[00:00.000 --> 00:14.200]  So, I'm João. I work at SUSE, at the storage team. I used to work on SAF. Our storage team
[00:14.200 --> 00:22.000]  used to work on SAF, but due to restructurings, that's no longer the case. I'm going to talk
[00:22.000 --> 00:29.200]  to you about one of our latest projects, Yes Free Gateway, and I'm going to tell you why
[00:29.200 --> 00:37.640]  we're doing this mostly. What is S3 Gateway? How we're doing it? Hopefully there will be
[00:37.640 --> 00:48.800]  a demo, and then the next steps and what's ahead of us. So, why are we doing this? So,
[00:48.800 --> 01:01.320]  essentially, after our product was restructured, we needed to find something else to work on,
[01:01.320 --> 01:20.520]  and one of the ideas we had was to find a way to, on the one hand, to figure out a way to provide,
[01:20.520 --> 01:29.520]  I'm lacking the word, provide something that was lacking in the SUSE Rancher portfolio,
[01:29.520 --> 01:38.400]  which is basically an S3 service for local clusters, for local storage within a Kubernetes
[01:38.400 --> 01:46.720]  cluster, and what we aimed at was something as easy to deploy, as easily forgettable,
[01:46.720 --> 01:56.000]  and that just works for ideally local workloads, not necessarily something that is complex to
[01:56.000 --> 02:03.720]  manage. We didn't want anything that would be, we wanted something as light as possible,
[02:03.720 --> 02:15.360]  and that's what eventually became the S3 Gateway. It's an open source project as usual. It's driven
[02:15.360 --> 02:27.720]  by our team at SUSE, and ideally it will be an easy to use project that you just deploy
[02:27.720 --> 02:33.640]  on a Kubernetes cluster and it will just provide you an S3 service within your cluster. I say,
[02:33.640 --> 02:40.600]  ideally, because this has six months worth of development, and there are a lot of things still
[02:40.600 --> 02:50.080]  lacking, far more than I would actually like, but that's just how life is.
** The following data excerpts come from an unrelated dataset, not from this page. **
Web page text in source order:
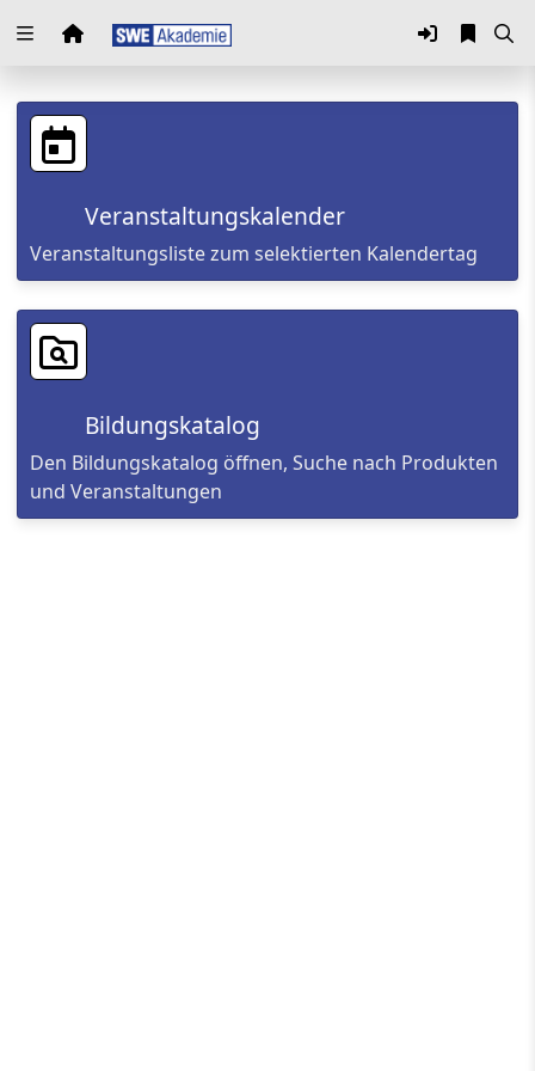
Zuklappen
Loading
Loading
Loading
Loading
Loading
Loading
Veranstaltungskalender
Veranstaltungsliste zum selektierten Kalendertag
Bildungskatalog
Den Bildungskatalog öffnen, Suche nach Produkten
und Veranstaltungen

It complements the
[02:50.080 --> 02:56.320]  Rancher portfolio, as I mentioned, but this was not necessarily the main driver when developing
[02:56.320 --> 03:07.240]  the S3 Gateway. It just happens to fit nicely within the stack. It helps doing backups of local
[03:07.280 --> 03:18.680]  Longhorn volumes, backups for other stuff within the stack, and one of our main criteria initially
[03:18.680 --> 03:26.720]  was that we would serve our storage from any PVC that a Kubernetes cluster could provide,
[03:26.720 --> 03:34.040]  and this just happens to be nice because given Longhorn allows us to put stuff on a Longhorn
[03:34.480 --> 03:40.400]  persistent volume, Longhorn will deal with all the nasty things like replication and whatnot
[03:40.400 --> 03:47.880]  so that we don't have to deal with that. Of course, we wanted a pretty UI for all of the
[03:47.880 --> 03:57.640]  operations and management, which is still ongoing, but we'll get there. How we're leveraging this,
[03:57.960 --> 04:08.000]  though, is basically using Rados Gateway from SEF. We didn't want to start something from scratch
[04:08.000 --> 04:16.160]  because we thought it would be a waste of time and resources, so we decided to leverage the
[04:16.240 --> 04:29.200]  Rados Gateway from SEF, which is quite amazing because it can be run standalone. Given the already
[04:29.200 --> 04:38.680]  built-in zipper layer of which there is a talk next, I think, we basically just had to create a new
[04:38.720 --> 04:51.480]  backend that is basically file-based on which our data is stored on the file-based backend instead
[04:51.480 --> 05:00.200]  of, say, the Rados store. Hence, we don't need a whole SEF cluster, we just need the binary
[05:00.240 --> 05:12.760]  running standalone. Essentially, as I was saying, we have the Rados Gateway consuming a file system,
[05:12.760 --> 05:20.320]  essentially whatever that file system is on. We keep a SQLite database for metadata for the
[05:20.360 --> 05:34.400]  objects and the directory hierarchy for the data. We decided to do this so that essentially all the
[05:34.400 --> 05:47.760]  things that can be indexed and to be essentially abstract could be kept as metadata in the SQLite,
[05:47.840 --> 05:54.960]  which will allow us to more easily search things, index things instead of having to go through
[05:56.880 --> 06:03.760]  a directory hierarchy to find, for instance, buckets and whatnot. So buckets are essentially a mapping
[06:03.760 --> 06:12.720]  of a name to a UUID and objects, as well, end up being entries in a database that associate
[06:12.800 --> 06:19.840]  the bucket name, the object name, and our map to a UUID. The data for the objects, though,
[06:20.640 --> 06:27.680]  will be based on the UUID and we will grab the UUID and create a directory hierarchy based on the
[06:28.720 --> 06:40.640]  first bytes of the UUID. The reasoning behind this was mostly because, given typically some
[06:40.640 --> 06:46.960]  buckets tend to grow larger than other buckets, if we were creating a directory hierarchy that
[06:46.960 --> 06:53.520]  was per bucket, per bucket name, we could end up with very large directories. This way, we kind
[06:53.520 --> 07:03.840]  of spread the objects around and even if we end up with larger directories, we don't have to list
[07:03.840 --> 07:09.680]  the directories themselves to find where the objects are or which objects are within those
[07:09.680 --> 07:16.800]  directories. We just have that stuff in the metadata devils within SQLite.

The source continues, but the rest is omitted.